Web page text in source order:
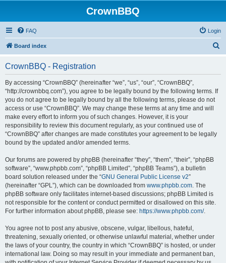
CrownBBQ
FAQ Login
Board index
CrownBBQ - Registration
By accessing “CrownBBQ” (hereinafter “we”, “us”, “our”, “CrownBBQ”,
“http://crownbbq.com”), you agree to be legally bound by the following terms. If
you do not agree to be legally bound by all the following terms, please do not
access or use “CrownBBQ”. We may change these terms at any time and will
make every effort to inform you of such changes. However, it is your
responsibility to review this document regularly, as your continued use of
“CrownBBQ” after changes are made constitutes your agreement to be legally
bound by the updated and/or amended terms.
Our forums are powered by phpBB (hereinafter “they”, “them”, “their”, “phpBB
software”, “www.phpbb.com”, “phpBB Limited”, “phpBB Teams”), a bulletin
board solution released under the “GNU General Public License v2”
(hereinafter “GPL”), which can be downloaded from www.phpbb.com. The
phpBB software only facilitates internet-based discussions; phpBB Limited is
not responsible for the content or conduct permitted or disallowed on this site.
For further information about phpBB, please see: https://www.phpbb.com/.
You agree not to post any abusive, obscene, vulgar, libellous, hateful,
threatening, sexually oriented, or otherwise unlawful material, whether under
the laws of your country, the country in which “CrownBBQ” is hosted, or under
international law. Doing so may result in your immediate and permanent ban,

+===+

• [How to complete this task]:
Using the data above, return each line that includes the word "following".

• [Result of this exercise]:
“http://crownbbq.com”), you agree to be legally bound by the following terms. If
you do not agree to be legally bound by all the following terms, please do not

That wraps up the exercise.